Raw data.

- - -

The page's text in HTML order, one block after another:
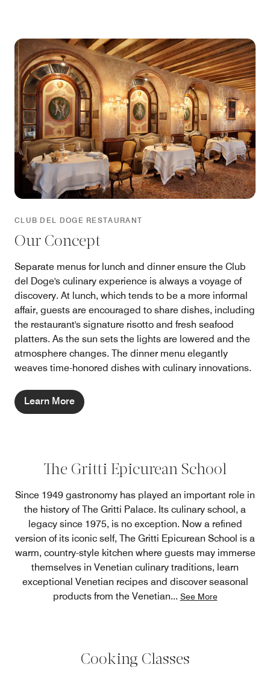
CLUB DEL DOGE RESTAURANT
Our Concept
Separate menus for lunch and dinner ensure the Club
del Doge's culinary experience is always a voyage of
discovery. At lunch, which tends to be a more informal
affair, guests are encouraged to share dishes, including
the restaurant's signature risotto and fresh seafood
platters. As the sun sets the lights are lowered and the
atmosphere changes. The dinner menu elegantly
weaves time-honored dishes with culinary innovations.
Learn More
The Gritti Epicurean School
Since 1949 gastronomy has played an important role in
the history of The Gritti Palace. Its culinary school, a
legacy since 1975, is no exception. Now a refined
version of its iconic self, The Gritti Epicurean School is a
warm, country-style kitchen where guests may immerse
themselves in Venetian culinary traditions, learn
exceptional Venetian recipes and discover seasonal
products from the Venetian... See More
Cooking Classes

- - -

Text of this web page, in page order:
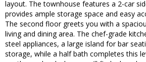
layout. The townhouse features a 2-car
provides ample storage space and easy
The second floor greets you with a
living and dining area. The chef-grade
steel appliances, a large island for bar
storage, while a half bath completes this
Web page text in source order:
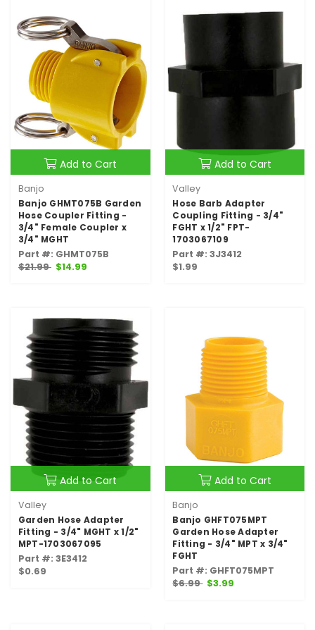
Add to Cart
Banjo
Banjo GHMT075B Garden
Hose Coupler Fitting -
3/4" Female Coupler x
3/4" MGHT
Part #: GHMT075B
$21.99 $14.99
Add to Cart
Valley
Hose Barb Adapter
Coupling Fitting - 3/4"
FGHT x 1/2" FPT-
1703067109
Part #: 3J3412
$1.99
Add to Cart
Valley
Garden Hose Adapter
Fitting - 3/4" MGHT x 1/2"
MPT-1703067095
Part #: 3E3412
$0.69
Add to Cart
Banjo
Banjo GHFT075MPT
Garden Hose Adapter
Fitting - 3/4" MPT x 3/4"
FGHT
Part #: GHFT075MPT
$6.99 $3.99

- - -

Requirement. Where does the string "with" occur in the material? Copy every line where it does.

Problem solution.
weaves time-honored dishes with culinary innovations.
The second floor greets you with a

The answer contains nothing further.